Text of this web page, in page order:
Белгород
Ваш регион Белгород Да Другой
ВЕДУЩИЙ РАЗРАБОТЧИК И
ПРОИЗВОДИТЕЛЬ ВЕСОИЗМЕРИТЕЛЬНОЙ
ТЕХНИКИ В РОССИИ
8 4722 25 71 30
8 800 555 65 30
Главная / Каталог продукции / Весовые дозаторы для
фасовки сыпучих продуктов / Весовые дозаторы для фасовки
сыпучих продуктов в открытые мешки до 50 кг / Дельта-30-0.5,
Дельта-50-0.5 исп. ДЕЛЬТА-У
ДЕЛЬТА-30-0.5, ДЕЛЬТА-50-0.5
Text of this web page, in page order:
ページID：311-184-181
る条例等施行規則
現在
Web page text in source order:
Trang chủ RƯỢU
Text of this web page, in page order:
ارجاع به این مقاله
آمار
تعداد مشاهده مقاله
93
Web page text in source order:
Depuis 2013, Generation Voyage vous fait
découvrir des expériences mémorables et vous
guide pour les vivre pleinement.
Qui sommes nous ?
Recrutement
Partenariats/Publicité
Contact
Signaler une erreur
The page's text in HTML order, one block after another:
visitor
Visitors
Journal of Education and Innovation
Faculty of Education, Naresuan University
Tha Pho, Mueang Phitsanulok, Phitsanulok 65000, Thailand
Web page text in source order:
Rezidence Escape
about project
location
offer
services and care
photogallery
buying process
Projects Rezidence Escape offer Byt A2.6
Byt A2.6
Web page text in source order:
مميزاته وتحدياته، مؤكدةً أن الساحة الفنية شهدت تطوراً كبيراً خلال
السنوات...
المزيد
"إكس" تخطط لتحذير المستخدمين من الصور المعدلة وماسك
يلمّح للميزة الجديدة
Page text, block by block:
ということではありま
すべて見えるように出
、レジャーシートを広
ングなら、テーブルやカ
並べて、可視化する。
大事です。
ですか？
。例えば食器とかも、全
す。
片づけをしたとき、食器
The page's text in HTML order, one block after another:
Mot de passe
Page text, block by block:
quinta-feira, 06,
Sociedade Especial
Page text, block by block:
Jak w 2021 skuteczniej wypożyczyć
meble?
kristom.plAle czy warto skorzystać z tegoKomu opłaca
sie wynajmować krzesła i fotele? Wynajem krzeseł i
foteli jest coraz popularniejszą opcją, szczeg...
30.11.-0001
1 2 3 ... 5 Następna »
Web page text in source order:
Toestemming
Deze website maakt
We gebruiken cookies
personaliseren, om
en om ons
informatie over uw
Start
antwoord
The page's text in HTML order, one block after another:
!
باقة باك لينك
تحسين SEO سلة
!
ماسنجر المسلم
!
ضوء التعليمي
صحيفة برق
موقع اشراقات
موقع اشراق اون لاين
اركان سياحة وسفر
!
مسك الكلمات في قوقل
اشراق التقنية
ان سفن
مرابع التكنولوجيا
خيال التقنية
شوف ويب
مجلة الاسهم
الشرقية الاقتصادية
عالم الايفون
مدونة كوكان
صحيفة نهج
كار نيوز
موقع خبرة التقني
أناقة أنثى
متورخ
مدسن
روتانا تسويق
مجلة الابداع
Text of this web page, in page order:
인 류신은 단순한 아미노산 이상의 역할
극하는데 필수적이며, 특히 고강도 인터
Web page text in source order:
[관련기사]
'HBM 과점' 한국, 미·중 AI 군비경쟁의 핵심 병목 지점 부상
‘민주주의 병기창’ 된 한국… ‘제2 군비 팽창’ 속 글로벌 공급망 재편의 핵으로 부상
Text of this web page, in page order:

→ **TASK DIRECTIONS**
Each line of the listing is to be duplicated exactly as it appears.

→ **WRITTEN REPLY**
Text of this web page, in page order:
Белгород
Ваш регион Белгород Да Другой
ВЕДУЩИЙ РАЗРАБОТЧИК И
ПРОИЗВОДИТЕЛЬ ВЕСОИЗМЕРИТЕЛЬНОЙ
ТЕХНИКИ В РОССИИ
8 4722 25 71 30
8 800 555 65 30
Главная / Каталог продукции / Весовые дозаторы для
фасовки сыпучих продуктов / Весовые дозаторы для фасовки
сыпучих продуктов в открытые мешки до 50 кг / Дельта-30-0.5,
Дельта-50-0.5 исп. ДЕЛЬТА-У
ДЕЛЬТА-30-0.5, ДЕЛЬТА-50-0.5
Text of this web page, in page order:
ページID：311-184-181
る条例等施行規則
現在
Web page text in source order:
Trang chủ RƯỢU
Text of this web page, in page order:
ارجاع به این مقاله
آمار
تعداد مشاهده مقاله
93
Web page text in source order:
Depuis 2013, Generation Voyage vous fait
découvrir des expériences mémorables et vous
guide pour les vivre pleinement.
Qui sommes nous ?
Recrutement
Partenariats/Publicité
Contact
Signaler une erreur
The page's text in HTML order, one block after another:
visitor
Visitors
Journal of Education and Innovation
Faculty of Education, Naresuan University
Tha Pho, Mueang Phitsanulok, Phitsanulok 65000, Thailand
Web page text in source order:
Rezidence Escape
about project
location
offer
services and care
photogallery
buying process
Projects Rezidence Escape offer Byt A2.6
Byt A2.6
Web page text in source order:
مميزاته وتحدياته، مؤكدةً أن الساحة الفنية شهدت تطوراً كبيراً خلال
السنوات...
المزيد
"إكس" تخطط لتحذير المستخدمين من الصور المعدلة وماسك
يلمّح للميزة الجديدة
Page text, block by block:
ということではありま
すべて見えるように出
、レジャーシートを広
ングなら、テーブルやカ
並べて、可視化する。
大事です。
ですか？
。例えば食器とかも、全
す。
片づけをしたとき、食器
The page's text in HTML order, one block after another:
Mot de passe
Page text, block by block:
quinta-feira, 06,
Sociedade Especial
Page text, block by block:
Jak w 2021 skuteczniej wypożyczyć
meble?
kristom.plAle czy warto skorzystać z tegoKomu opłaca
sie wynajmować krzesła i fotele? Wynajem krzeseł i
foteli jest coraz popularniejszą opcją, szczeg...
30.11.-0001
1 2 3 ... 5 Następna »
Web page text in source order:
Toestemming
Deze website maakt
We gebruiken cookies
personaliseren, om
en om ons
informatie over uw
Start
antwoord
The page's text in HTML order, one block after another:
!
باقة باك لينك
تحسين SEO سلة
!
ماسنجر المسلم
!
ضوء التعليمي
صحيفة برق
موقع اشراقات
موقع اشراق اون لاين
اركان سياحة وسفر
!
مسك الكلمات في قوقل
اشراق التقنية
ان سفن
مرابع التكنولوجيا
خيال التقنية
شوف ويب
مجلة الاسهم
الشرقية الاقتصادية
عالم الايفون
مدونة كوكان
صحيفة نهج
كار نيوز
موقع خبرة التقني
أناقة أنثى
متورخ
مدسن
روتانا تسويق
مجلة الابداع
Text of this web page, in page order:
인 류신은 단순한 아미노산 이상의 역할
극하는데 필수적이며, 특히 고강도 인터
Web page text in source order:
[관련기사]
'HBM 과점' 한국, 미·중 AI 군비경쟁의 핵심 병목 지점 부상
‘민주주의 병기창’ 된 한국… ‘제2 군비 팽창’ 속 글로벌 공급망 재편의 핵으로 부상
Text of this web page, in page order:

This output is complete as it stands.